• **TASK MATERIAL**
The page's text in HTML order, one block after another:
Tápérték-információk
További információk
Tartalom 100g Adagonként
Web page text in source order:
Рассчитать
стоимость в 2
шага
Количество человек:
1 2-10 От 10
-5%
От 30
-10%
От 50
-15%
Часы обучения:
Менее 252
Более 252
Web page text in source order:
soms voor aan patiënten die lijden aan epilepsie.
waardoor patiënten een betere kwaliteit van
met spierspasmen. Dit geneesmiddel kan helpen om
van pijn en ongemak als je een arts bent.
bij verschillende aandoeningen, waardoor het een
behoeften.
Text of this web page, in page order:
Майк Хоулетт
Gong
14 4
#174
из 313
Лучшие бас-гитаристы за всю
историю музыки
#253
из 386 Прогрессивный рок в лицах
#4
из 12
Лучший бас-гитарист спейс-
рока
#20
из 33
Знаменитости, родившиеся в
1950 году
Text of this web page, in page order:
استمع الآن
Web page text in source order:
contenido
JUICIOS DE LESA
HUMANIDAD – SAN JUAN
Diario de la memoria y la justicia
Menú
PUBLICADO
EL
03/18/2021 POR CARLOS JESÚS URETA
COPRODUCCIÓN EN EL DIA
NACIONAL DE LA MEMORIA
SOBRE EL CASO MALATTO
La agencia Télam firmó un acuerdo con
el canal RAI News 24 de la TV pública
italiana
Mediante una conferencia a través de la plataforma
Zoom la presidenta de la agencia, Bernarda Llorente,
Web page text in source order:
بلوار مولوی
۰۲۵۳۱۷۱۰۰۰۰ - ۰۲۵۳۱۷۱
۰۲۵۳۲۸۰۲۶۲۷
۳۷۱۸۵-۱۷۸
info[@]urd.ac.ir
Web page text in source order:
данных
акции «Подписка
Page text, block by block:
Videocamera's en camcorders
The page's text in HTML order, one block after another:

• **PROBLEM DESCRIPTION**
Write every entry out again, exactly as it stands.

• **REPLY**
The page's text in HTML order, one block after another:
Tápérték-információk
További információk
Tartalom 100g Adagonként
Web page text in source order:
Рассчитать
стоимость в 2
шага
Количество человек:
1 2-10 От 10
-5%
От 30
-10%
От 50
-15%
Часы обучения:
Менее 252
Более 252
Web page text in source order:
soms voor aan patiënten die lijden aan epilepsie.
waardoor patiënten een betere kwaliteit van
met spierspasmen. Dit geneesmiddel kan helpen om
van pijn en ongemak als je een arts bent.
bij verschillende aandoeningen, waardoor het een
behoeften.
Text of this web page, in page order:
Майк Хоулетт
Gong
14 4
#174
из 313
Лучшие бас-гитаристы за всю
историю музыки
#253
из 386 Прогрессивный рок в лицах
#4
из 12
Лучший бас-гитарист спейс-
рока
#20
из 33
Знаменитости, родившиеся в
1950 году
Text of this web page, in page order:
استمع الآن
Web page text in source order:
contenido
JUICIOS DE LESA
HUMANIDAD – SAN JUAN
Diario de la memoria y la justicia
Menú
PUBLICADO
EL
03/18/2021 POR CARLOS JESÚS URETA
COPRODUCCIÓN EN EL DIA
NACIONAL DE LA MEMORIA
SOBRE EL CASO MALATTO
La agencia Télam firmó un acuerdo con
el canal RAI News 24 de la TV pública
italiana
Mediante una conferencia a través de la plataforma
Zoom la presidenta de la agencia, Bernarda Llorente,
Web page text in source order:
بلوار مولوی
۰۲۵۳۱۷۱۰۰۰۰ - ۰۲۵۳۱۷۱
۰۲۵۳۲۸۰۲۶۲۷
۳۷۱۸۵-۱۷۸
info[@]urd.ac.ir
Web page text in source order:
данных
акции «Подписка
Page text, block by block:
Videocamera's en camcorders
The page's text in HTML order, one block after another:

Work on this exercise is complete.